#### Provided records ####

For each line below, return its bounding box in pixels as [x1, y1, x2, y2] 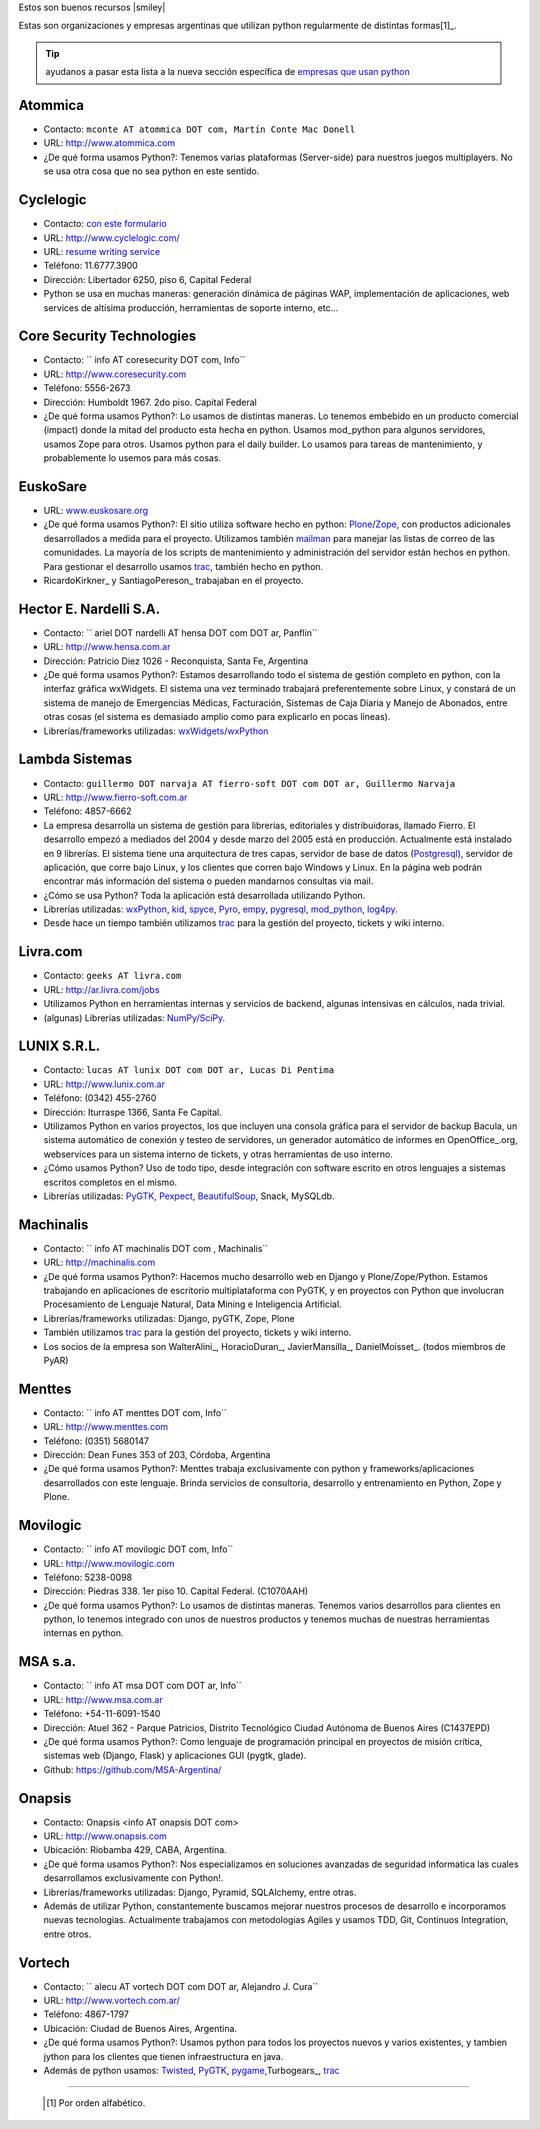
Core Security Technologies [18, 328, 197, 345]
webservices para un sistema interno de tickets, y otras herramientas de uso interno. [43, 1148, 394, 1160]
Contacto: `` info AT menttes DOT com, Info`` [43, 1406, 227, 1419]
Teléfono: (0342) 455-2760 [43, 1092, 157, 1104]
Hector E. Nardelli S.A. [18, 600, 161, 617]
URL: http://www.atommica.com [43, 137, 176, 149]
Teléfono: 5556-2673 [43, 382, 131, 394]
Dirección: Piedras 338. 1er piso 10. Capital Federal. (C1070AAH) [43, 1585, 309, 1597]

####

> [Problem statement] Copy out every line of the data that includes the word "Teléfono".

> [Final answer]
Teléfono: (0342) 455-2760 [43, 1092, 157, 1104]
Teléfono: 5556-2673 [43, 382, 131, 394]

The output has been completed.